It seems that you'd be able to do this reasonably simply by using polar coordinates. Find, in polar coordinates, the position of all 3 of your points A, B and C. Since they lie on the surface of a sphere, their "length" component will always equal to the radius of the sphere. You need to then calculate the two angles for each point.
If you don't know how polar coordinates work, it's identical to the concept of declination and right ascension used in astronomy. To represent a point in 3D space, you can use 2 angles and a length. If you think of the night sky, it's like a big sphere surrounding the Earth. To locate a point on the night sky, you use one angle to represent the angle from North, and you use one more angle to determine how far up from the horizon that point is. You can apply the same principles and some simple trigonometry to determine polar coordinates from a set of cartesian coordinates.
Once you have all 4 of your points in polar coordinates, you can just compare their angles to ensure that they're all within each other. For example, let's demonstrate with a simpler problem: a regular 2D circle of radius 10. I have 2 points on the edge of my circle, A and B. A is located 25 degrees around the circle, B is located 50 degrees around the circle.
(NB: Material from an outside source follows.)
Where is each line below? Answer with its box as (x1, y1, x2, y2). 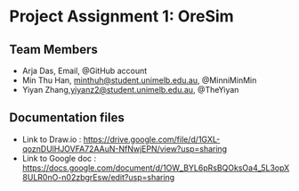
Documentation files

I want to know if point X, at a distance of 5 from the centre of the circle and an angle of 30 degrees, is within the arc bounded by points A and B. Since the distance is 5 (and the radius of the circle is 10), we know the point is inside the circle somewhere. And since the angle of point X (30 degrees) is between the two angles bounded by A and B (25 and 50 degrees, respectively), it's within the arc bounded by points A and B. Thus, point X is within the specified area.
You can generalise this same method to work in 3D, it's just that you'll have 2 angles to compare per point, rather than just 1. It would certainly be possible to do this in cartesian, but it seems like it would be easier using polar.